Entries shown —
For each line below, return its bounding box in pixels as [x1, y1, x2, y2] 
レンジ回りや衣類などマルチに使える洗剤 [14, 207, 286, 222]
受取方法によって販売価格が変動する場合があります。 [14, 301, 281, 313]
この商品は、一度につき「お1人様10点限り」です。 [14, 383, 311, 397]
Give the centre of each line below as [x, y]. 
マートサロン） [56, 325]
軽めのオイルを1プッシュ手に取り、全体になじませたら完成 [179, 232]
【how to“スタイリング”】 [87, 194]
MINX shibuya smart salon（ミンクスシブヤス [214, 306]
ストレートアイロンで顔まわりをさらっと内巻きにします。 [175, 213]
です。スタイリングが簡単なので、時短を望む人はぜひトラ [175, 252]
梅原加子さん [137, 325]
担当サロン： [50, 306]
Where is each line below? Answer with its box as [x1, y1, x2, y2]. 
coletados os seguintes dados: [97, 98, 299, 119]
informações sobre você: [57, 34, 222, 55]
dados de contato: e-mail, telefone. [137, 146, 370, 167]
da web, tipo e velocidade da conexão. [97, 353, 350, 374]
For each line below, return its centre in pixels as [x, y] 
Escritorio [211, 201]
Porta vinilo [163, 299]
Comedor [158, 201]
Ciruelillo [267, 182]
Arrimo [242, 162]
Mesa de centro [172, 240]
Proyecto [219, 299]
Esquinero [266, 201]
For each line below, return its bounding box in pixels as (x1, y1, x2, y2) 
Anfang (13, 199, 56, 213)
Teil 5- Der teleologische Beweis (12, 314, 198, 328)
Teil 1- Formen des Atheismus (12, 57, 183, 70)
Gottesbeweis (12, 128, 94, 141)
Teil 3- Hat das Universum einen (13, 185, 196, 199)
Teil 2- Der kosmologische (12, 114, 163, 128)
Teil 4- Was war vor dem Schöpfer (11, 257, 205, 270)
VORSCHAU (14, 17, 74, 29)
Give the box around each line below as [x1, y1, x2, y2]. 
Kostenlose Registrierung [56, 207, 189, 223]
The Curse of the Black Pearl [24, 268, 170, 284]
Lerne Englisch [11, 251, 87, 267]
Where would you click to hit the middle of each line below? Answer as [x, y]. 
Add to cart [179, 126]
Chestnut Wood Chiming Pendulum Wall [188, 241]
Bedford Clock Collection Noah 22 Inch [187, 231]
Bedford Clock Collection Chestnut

What needs to be done — Nothing but the lines from the one containing "Chestnut Wood Chiming" to the end of the records above should appear, each copied exactly.

Solution below —
Chestnut Wood Chiming Pendulum Wall [188, 241]
Bedford Clock Collection Noah 22 Inch [187, 231]
Bedford Clock Collection Chestnut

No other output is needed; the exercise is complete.